|
Elite globalisée, prolétariat subalterne Note de lecture
par Thierry Paquot
Philosophe, professeur à l’IUP Paris-XII, auteur de Demeure
terrestre. Enquête vagabonde sur l’habiter, Les Editions
de l’Imprimeur, Paris, 2005.
Origine : http://www.monde-diplomatique.fr/2003/05/PAQUOT/10180
Le capitalisme est-il malade du capitalisme ? André Gorz
en est persuadé, et il explique un tel paradoxe dans un essai
court, dense et parfois ardu, même si son écriture
est toujours limpide (1). De quoi s’agit-il ? Du déploiement
d’un capitalisme qui ne repose plus sur le rapport salarial
et qui souhaite même s’en affranchir. Ce « nouveau
» capitalisme limite au minimum son capital fixe - il ne s’encombre
pas de propriétés foncières et mobilières
et préfère la location et surtout la sous-traitance
- et considère comme décisif le « capital humain
». C’est-à-dire non seulement la connaissance
dont dispose un individu, mais aussi ses dispositions à en
acquérir d’autres, ses talents divers, sa personnalité.
L’idéal pour ce « nouveau » capitalisme
serait de n’employer que des « entrepreneurs »,
chaque collaborateur devenant une entreprise individuelle «
de prestation de services ». Et André Gorz d’ajouter
: chacun doit se sentir responsable de sa santé, de sa mobilité,
de son aptitude aux horaires variables, de la mise à jour
de ses connaissances. Il doit gérer son capital humain tout
au long de sa vie, ne cesser d’y investir par des stages de
formation, et comprendre que la possibilité de vendre sa
force de travail dépend du travail gratuit, volontaire, invisible,
par lequel il saura la produire continuellement à neuf. Ce
« nouveau » capitalisme correspond à une production
immatérielle, hautement rentable, qui intègre tous
les processus de production de marchandises et de leur commercialisation.
Il naît avec les nouvelles technologies de l’information
et des télécommunications et s’affirme avec
la nouvelle alliance du capital et de la science.
Ainsi, la science, conjuguée au capital financier, fonde
un « capitalisme cognitif » qui cherche à s’émanciper
de l’emprise du capital.

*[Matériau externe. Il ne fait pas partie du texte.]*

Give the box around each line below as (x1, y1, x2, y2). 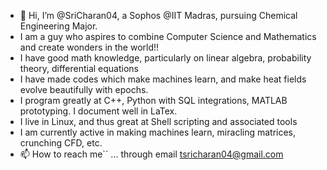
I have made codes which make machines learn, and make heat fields (19, 73, 307, 85)
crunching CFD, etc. (19, 137, 103, 149)
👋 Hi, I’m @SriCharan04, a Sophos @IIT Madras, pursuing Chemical (19, 10, 298, 21)
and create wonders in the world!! (19, 41, 160, 53)
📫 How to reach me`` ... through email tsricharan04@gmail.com (19, 148, 284, 160)
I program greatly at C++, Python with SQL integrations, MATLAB (19, 95, 288, 106)
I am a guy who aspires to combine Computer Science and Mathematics (19, 31, 317, 42)
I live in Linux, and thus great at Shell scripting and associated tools (19, 116, 298, 127)
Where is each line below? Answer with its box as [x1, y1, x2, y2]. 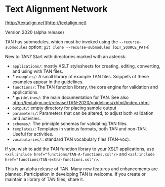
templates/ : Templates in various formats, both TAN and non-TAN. [12, 125, 147, 131]
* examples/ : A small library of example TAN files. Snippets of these [12, 73, 149, 79]
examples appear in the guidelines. [12, 79, 84, 85]
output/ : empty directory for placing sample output [12, 105, 117, 111]
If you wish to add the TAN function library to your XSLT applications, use [5, 146, 155, 152]
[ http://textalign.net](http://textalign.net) [5, 20, 87, 26]
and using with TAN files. [12, 68, 63, 74]
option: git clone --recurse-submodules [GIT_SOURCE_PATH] [28, 44, 150, 50]
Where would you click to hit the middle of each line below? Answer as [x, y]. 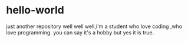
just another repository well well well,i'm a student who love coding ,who [94, 26]
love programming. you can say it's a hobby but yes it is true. [80, 32]
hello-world [35, 10]
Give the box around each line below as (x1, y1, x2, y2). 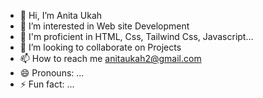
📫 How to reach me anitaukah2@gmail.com (19, 53, 202, 64)
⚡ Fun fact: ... (19, 78, 75, 90)
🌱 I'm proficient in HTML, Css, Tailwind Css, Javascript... (19, 31, 254, 42)
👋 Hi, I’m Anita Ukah (19, 10, 103, 21)
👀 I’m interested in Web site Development (19, 20, 190, 32)
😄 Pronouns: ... (19, 67, 85, 79)
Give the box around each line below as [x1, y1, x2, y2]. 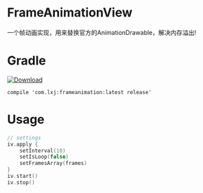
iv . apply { [7, 141, 38, 148]
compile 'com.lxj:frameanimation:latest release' [7, 89, 152, 95]
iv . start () [7, 173, 38, 180]
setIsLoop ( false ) [19, 153, 69, 161]
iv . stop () [7, 179, 36, 186]
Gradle [7, 53, 47, 69]
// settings [7, 134, 41, 141]
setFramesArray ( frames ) [19, 160, 88, 167]
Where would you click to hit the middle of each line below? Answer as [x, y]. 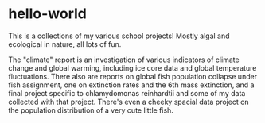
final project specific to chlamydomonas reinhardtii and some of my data [127, 93]
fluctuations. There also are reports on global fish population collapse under [132, 76]
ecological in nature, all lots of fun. [65, 44]
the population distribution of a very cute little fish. [91, 110]
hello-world [48, 14]
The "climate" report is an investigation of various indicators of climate [124, 60]
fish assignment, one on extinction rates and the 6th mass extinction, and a [131, 85]
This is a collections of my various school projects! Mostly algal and [119, 36]
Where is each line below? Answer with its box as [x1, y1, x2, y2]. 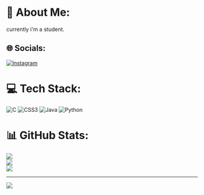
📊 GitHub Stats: [6, 128, 89, 142]
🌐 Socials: [6, 43, 46, 53]
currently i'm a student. [6, 26, 65, 33]
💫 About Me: [6, 5, 70, 19]
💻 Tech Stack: [6, 81, 81, 95]
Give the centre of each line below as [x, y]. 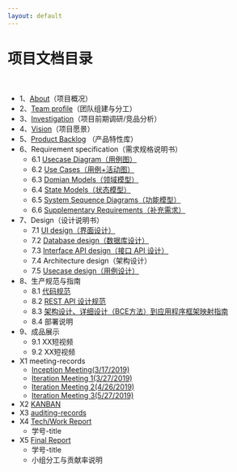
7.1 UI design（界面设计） [73, 230]
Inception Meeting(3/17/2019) [80, 369]
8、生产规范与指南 [50, 281]
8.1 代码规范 [51, 291]
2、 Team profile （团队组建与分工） [78, 108]
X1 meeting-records [52, 361]
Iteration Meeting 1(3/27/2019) [82, 378]
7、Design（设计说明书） [61, 220]
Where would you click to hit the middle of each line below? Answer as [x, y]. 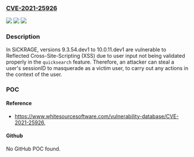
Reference [19, 103]
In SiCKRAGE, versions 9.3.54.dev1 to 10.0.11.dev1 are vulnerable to [86, 49]
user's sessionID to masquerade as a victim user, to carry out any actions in [97, 68]
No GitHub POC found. [33, 149]
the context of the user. [34, 74]
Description [23, 37]
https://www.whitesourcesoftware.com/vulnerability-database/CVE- [97, 116]
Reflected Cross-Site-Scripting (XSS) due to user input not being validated [96, 55]
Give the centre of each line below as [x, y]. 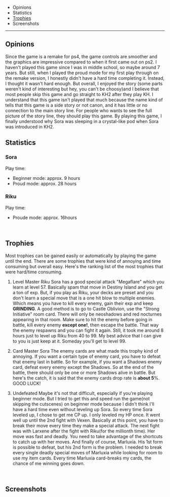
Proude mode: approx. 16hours [45, 218]
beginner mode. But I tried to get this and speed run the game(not [81, 398]
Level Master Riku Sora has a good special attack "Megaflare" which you [88, 282]
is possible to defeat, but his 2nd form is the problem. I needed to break [87, 447]
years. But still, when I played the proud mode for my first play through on [82, 73]
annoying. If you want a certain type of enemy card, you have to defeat [87, 356]
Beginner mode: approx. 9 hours [46, 178]
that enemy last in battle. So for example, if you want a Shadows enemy [87, 362]
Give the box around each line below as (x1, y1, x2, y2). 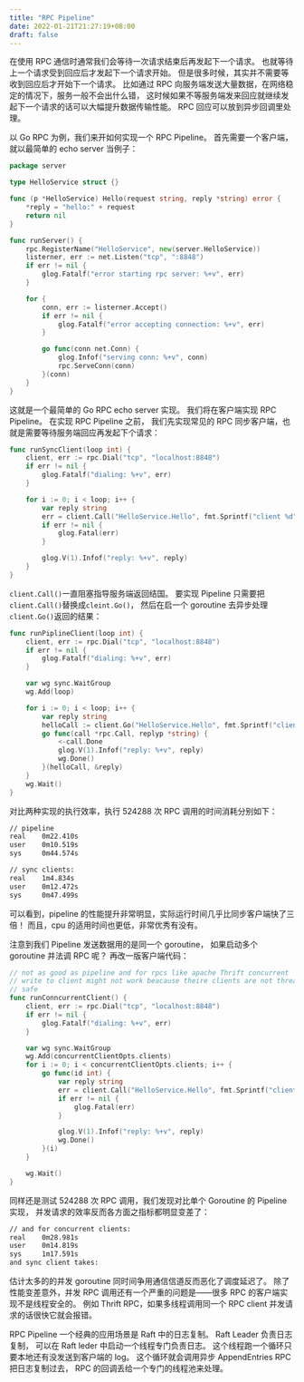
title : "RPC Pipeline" (9, 13, 95, 23)
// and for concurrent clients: (9, 1224, 131, 1233)
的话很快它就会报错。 (16, 1309, 97, 1320)
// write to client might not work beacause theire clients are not (9, 977, 273, 986)
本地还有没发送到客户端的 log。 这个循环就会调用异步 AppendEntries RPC (16, 1352, 291, 1362)
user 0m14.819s (9, 1241, 79, 1251)
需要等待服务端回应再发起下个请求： (24, 427, 160, 438)
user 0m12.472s (9, 881, 79, 891)
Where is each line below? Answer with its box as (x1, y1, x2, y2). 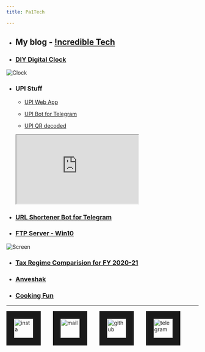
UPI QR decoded (24, 122, 67, 129)
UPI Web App (24, 98, 59, 106)
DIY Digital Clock (15, 55, 67, 64)
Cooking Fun (15, 291, 54, 299)
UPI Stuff (15, 84, 43, 93)
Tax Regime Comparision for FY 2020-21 (15, 258, 138, 266)
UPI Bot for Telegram (24, 110, 77, 117)
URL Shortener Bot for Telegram (15, 213, 112, 221)
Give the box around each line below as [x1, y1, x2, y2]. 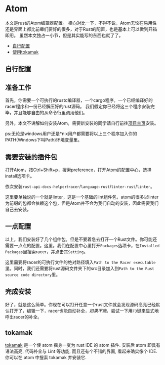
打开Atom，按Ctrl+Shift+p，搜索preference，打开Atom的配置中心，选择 [5, 167, 152, 173]
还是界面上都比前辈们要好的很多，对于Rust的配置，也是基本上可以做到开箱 [5, 26, 157, 32]
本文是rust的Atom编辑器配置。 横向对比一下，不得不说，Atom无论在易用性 [5, 20, 157, 26]
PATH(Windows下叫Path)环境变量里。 [5, 137, 82, 143]
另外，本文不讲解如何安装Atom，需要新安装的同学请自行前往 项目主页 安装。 [5, 120, 159, 126]
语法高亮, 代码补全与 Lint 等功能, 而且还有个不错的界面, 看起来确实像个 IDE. [5, 348, 158, 354]
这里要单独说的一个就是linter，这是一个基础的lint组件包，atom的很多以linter [5, 194, 159, 200]
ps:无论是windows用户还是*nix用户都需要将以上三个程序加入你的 [5, 131, 137, 137]
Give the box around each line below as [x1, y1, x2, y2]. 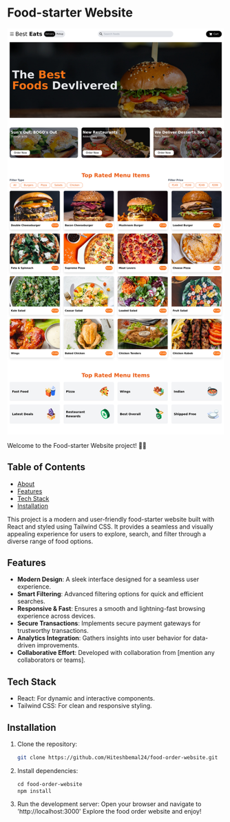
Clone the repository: [17, 740, 78, 748]
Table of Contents [7, 461, 86, 473]
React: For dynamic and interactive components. [17, 694, 155, 703]
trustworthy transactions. [17, 627, 89, 635]
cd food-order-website [17, 781, 83, 787]
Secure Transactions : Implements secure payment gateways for [17, 619, 201, 627]
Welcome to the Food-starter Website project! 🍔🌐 [7, 441, 147, 449]
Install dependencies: [17, 766, 79, 774]
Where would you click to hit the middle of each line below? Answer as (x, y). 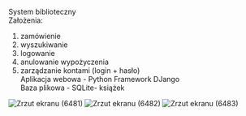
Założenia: (26, 20)
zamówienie (40, 36)
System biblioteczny (42, 12)
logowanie (37, 53)
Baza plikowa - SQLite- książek (72, 88)
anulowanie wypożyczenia (65, 62)
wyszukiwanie (44, 45)
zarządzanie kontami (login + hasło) (80, 71)
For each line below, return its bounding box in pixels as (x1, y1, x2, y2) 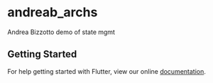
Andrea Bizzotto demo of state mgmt (7, 28, 116, 36)
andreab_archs (7, 4, 98, 21)
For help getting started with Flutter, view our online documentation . (7, 67, 206, 75)
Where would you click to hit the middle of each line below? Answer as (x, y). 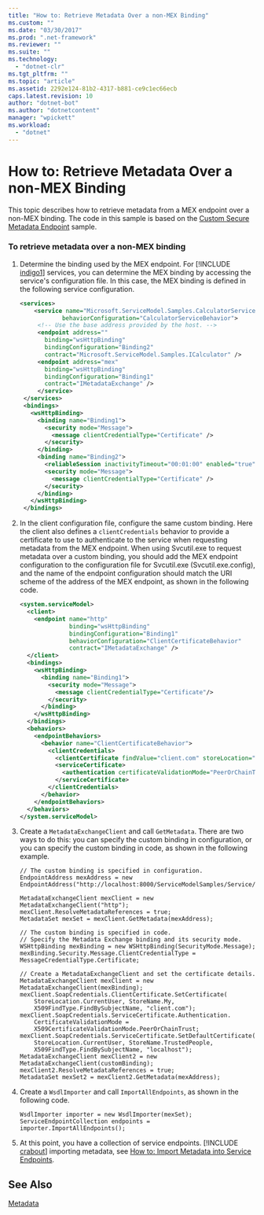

Il délocalise les unités
de production de biens matériels dans les pays aux salaires
les plus bas et déterritorialise le « capital humain
» en favorisant sa circulation à l’échelle
mondiale (des informaticiens indiens travaillant en Allemagne, par
exemple). Ce « nouveau » capitalisme privilégie
l’accès (pour reprendre l’expression de Jeremy
Rifkin) à la propriété, marque davantage encore
l’opposition entre une « élite globalisée
» au top niveau et un prolétariat subalterne. André
Gorz note que la moitié de la population active américaine
occupe des postes sans grande qualification et peu rémunérateurs.
Ainsi, en ce début du XXIe siècle, plusieurs capitalismes
coexistent, un « capitalisme taylorisé », qui
se trouve principalement dans les pays « émergents
», et un « capitalisme cognitif », qui s’installe
dans une poignée de « villes globales » et autres
Silicon Valleys... Discutant les thèses d’Edgar Morin,
Jacques Robin et Peter Sloterdijk, André Gorz poursuit sa
réflexion sur le sens du travail. Après ses Adieux
au prolétariat, son exploration critique de la société
contemporaine (Capitalisme, socialisme, écologie), il en
vient à s’interroger sur les conséquences du
primat de l’« intelligence artificielle », qui
annonce peut-être celui de la « vie artificielle ».
Le capitalisme en veut toujours plus, sa recherche du profit et
du pouvoir est dorénavant capable de se passer de l’humain.
C’est dire si le combat continue pour l’humanité
de l’humain.
Thierry Paquot.
(1) L’immatériel. Connaissance, valeur et capital,
Galilée, Paris, 2003, 160 pages, 22 euros.